Chemistry/The equilibrium number/ I really

In summary, the conversation is discussing the equilibrium constant and moles of substances in a chemical reaction, specifically the reaction N2 (g) + 3H2 (g) <===> 2NH3 (g). The initial amount of N2 is 2 moles and the initial amount of H2 is 4 moles in a 0.4 L container. At equilibrium, 1.14 moles of N2 remain. The questions involve finding the equilibrium number of moles of hydrogen, the amount of ammonia produced, and the equilibrium constant.
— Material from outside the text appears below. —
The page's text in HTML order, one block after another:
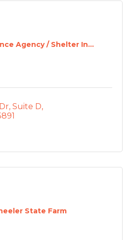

These can be solved using the ICE table, where x represents the change in N2, y represents the change in H2, and z represents the change in NH3
  • #1
hedi
1
0
1. N2 (g) + 3H2 (g) <===> 2NH3 (g)
initial 2mol ----- 4mol -------------- 0
change -x ------ -y ---------------- +z
End 1.14

2 mol N2 mixed with 4 mol H2 in 0.4 L container. At equilibrium 1.14 of N2 remain


There were 2 other questions too:

What is Y and what is X. I solved those but I can't do the rest, my answers are wrong

1) What is the equilibrium number of moles of hydrogen?

2) What is z, that is, how much ammonia is produce?

3) What is the equilibrium constant, Keq?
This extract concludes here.